-- Opening Marker --

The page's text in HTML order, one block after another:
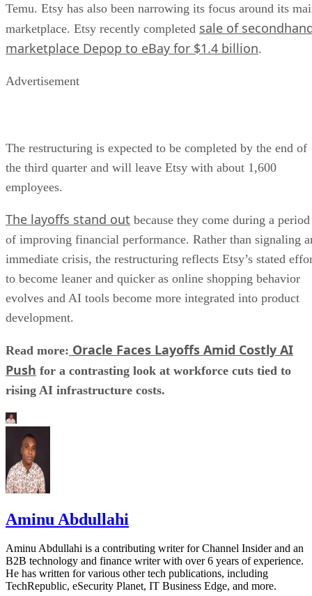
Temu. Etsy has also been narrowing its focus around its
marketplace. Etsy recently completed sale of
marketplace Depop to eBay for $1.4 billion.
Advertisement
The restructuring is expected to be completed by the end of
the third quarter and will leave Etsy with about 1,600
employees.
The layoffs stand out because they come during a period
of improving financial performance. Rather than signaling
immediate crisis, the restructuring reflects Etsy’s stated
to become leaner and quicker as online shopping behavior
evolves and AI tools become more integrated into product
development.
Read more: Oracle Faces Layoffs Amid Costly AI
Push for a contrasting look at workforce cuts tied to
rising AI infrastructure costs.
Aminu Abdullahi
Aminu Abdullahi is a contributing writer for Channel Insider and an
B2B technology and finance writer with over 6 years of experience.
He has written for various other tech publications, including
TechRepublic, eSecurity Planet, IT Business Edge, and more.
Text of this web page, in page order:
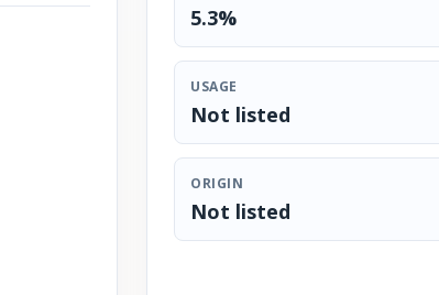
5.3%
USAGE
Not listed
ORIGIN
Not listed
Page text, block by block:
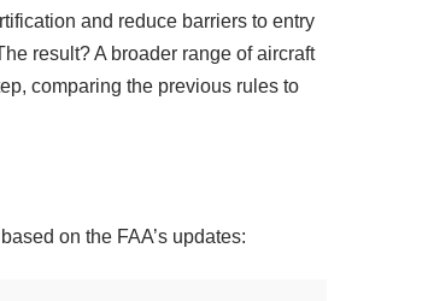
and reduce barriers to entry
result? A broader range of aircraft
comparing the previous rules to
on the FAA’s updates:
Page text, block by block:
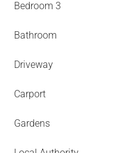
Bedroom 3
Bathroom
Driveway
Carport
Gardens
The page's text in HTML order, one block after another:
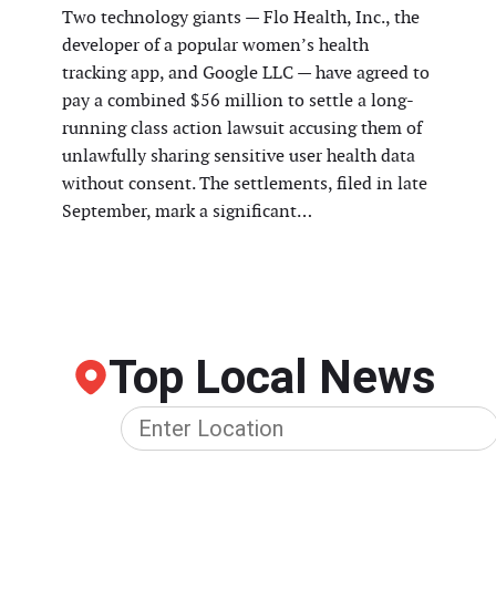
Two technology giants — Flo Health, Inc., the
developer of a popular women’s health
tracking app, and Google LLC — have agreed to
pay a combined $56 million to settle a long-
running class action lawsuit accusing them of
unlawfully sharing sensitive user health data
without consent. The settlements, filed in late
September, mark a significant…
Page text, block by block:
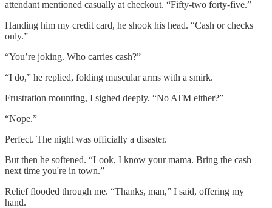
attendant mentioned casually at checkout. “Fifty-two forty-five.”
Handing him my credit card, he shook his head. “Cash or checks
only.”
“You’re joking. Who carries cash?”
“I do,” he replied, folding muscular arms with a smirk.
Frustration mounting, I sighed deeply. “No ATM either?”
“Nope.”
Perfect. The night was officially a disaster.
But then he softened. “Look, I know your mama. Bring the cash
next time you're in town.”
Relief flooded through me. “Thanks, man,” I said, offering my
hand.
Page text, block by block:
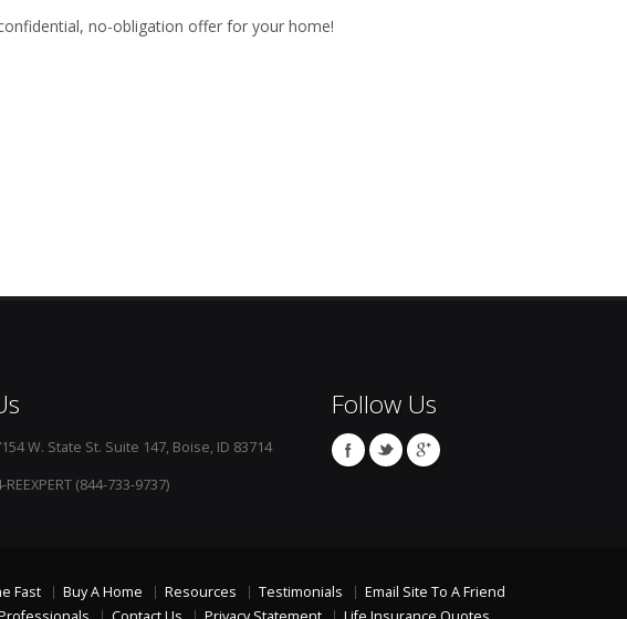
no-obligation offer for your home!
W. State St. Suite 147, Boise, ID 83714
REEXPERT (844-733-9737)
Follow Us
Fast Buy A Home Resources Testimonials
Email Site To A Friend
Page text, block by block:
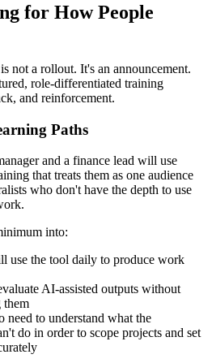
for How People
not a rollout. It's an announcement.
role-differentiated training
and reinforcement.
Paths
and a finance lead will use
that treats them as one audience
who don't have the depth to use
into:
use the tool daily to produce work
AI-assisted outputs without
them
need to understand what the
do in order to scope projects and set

-- Closing Marker --

### Exercise
Restate word for word each line from the top of the listing down to and including the line that holds "The restructuring is". Drop any pictures.

### Response for this exercise
The page's text in HTML order, one block after another:
Temu. Etsy has also been narrowing its focus around its
marketplace. Etsy recently completed sale of
marketplace Depop to eBay for $1.4 billion.
Advertisement
The restructuring is expected to be completed by the end of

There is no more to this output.